香川県立ミュージアム本の弘法大師像には、顎髭や日髭が描かれています。さらに智積院本には都率三会のことが記されており、普通寺式御影には、人定信仰・弥勒信仰が影響を与えているとされます。これは、以前にお話しした通り「同行二人」や四国遍路の入定信仰の伝播や流布という面から重要な意味を持ってくると研究者は考えているようです。

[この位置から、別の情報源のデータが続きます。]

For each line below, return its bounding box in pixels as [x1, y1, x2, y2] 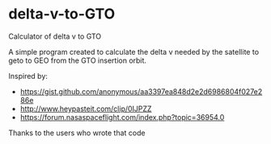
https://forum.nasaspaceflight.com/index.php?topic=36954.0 [19, 112, 225, 121]
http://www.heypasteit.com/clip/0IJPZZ [19, 104, 152, 113]
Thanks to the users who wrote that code [8, 128, 146, 138]
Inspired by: [8, 71, 49, 80]
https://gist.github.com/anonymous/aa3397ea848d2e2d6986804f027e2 [19, 86, 263, 97]
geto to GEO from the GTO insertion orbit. [8, 56, 147, 65]
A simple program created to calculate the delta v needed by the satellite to [8, 47, 260, 56]
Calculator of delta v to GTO [8, 31, 102, 41]
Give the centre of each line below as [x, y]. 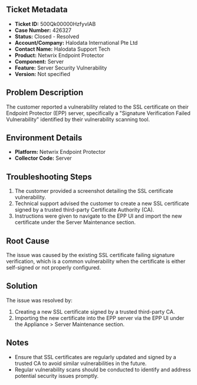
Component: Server [39, 61]
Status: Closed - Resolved [47, 36]
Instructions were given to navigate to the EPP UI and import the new [98, 216]
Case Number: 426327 [43, 30]
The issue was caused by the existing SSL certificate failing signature [91, 255]
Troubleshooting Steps [49, 177]
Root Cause [28, 241]
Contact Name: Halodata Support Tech [63, 49]
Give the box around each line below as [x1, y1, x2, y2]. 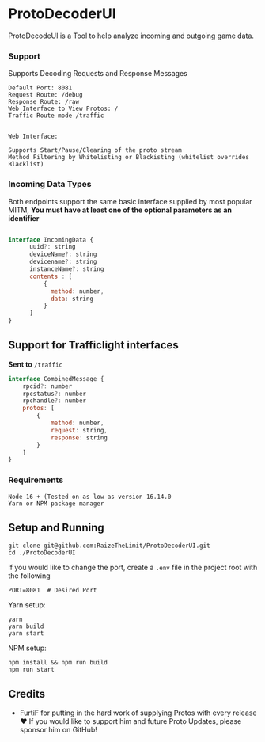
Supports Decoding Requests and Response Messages [8, 69, 187, 78]
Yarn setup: [8, 600, 46, 610]
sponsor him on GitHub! [19, 725, 97, 735]
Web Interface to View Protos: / [8, 105, 119, 113]
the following [8, 571, 51, 580]
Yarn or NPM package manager [8, 500, 104, 508]
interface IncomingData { [8, 235, 93, 244]
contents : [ [28, 272, 73, 280]
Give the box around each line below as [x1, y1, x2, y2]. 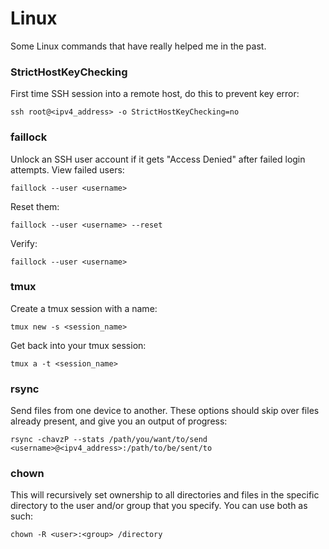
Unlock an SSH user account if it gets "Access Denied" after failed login [10, 153, 306, 165]
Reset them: [10, 200, 60, 212]
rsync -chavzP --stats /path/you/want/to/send [10, 435, 208, 445]
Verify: [10, 237, 38, 249]
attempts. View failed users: [10, 163, 125, 176]
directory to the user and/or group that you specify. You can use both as [10, 500, 308, 512]
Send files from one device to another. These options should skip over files [10, 405, 320, 417]
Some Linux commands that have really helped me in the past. [10, 40, 267, 52]
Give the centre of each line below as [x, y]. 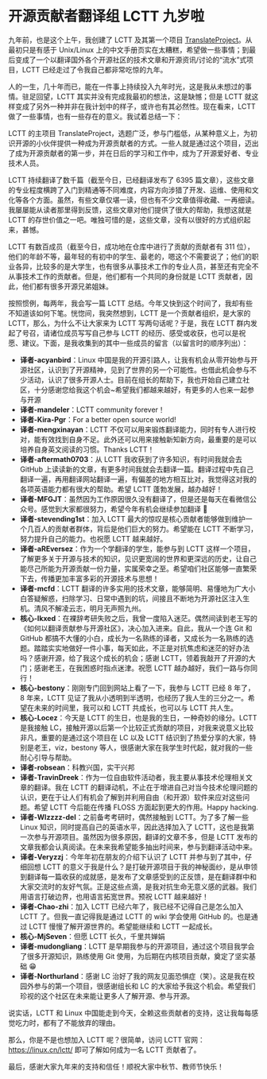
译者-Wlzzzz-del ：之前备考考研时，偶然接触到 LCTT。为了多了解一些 [134, 817]
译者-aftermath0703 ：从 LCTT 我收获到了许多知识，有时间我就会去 [131, 459]
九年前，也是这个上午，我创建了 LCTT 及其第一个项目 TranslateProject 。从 [130, 40]
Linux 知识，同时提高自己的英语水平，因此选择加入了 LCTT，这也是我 [133, 827]
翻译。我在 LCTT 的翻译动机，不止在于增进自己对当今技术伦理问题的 [146, 787]
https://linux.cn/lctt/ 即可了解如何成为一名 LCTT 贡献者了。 [104, 1050]
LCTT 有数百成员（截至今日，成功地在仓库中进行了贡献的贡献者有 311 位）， [131, 246]
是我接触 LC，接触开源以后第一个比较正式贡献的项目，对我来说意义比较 [137, 728]

以上、十二天版木や善通寺式御影から、増吽が弘法大師信仰に厚かつたことを見てきました。増吽が関与した虚空蔵院(与田寺)、白峯寺、覚城院、無量寿院は、どれも真言宗寺院ですので当然のことかもしれません。

以上をまとめておきましょう。
①増吽には、熊野信仰 + 弘法大師信仰のふたつの側面がある。
②増吽の当時の課題は、熊野信仰と弘法大師信仰を備讃瀬戸エリアに広げることであった
③増吽は与田寺にあった「書経センター + 仏画工房」の「所長」でもあった。
④大般若経の書経や弘法大師御影配布を通じて、寺院の勧進活動を展開した
⑤それは、熊野水軍の瀬戸内海交易活動を援助することにもつながった
⑥増吽が勧進した寺院ネットワークは、熊野詣でのルート拠点としても機能した。
⑦増吽が復興した水主の熊野三所権現は、四国の熊野詣での拠点としても繁栄するようになった
⑧同時に引田湊は、讃岐東端の熊野への出発港として機能した。
⑨四国辺路は、このような熊野詣でルートを「転用」することから始まった。
⑩金毘羅詣でが盛んになるまで、四国遍路の受入湊が引田港であったのは、そのような歴史的経過がある。
後半は、多分に仮説です。
最後までおつきあいいただき、ありがとうございました。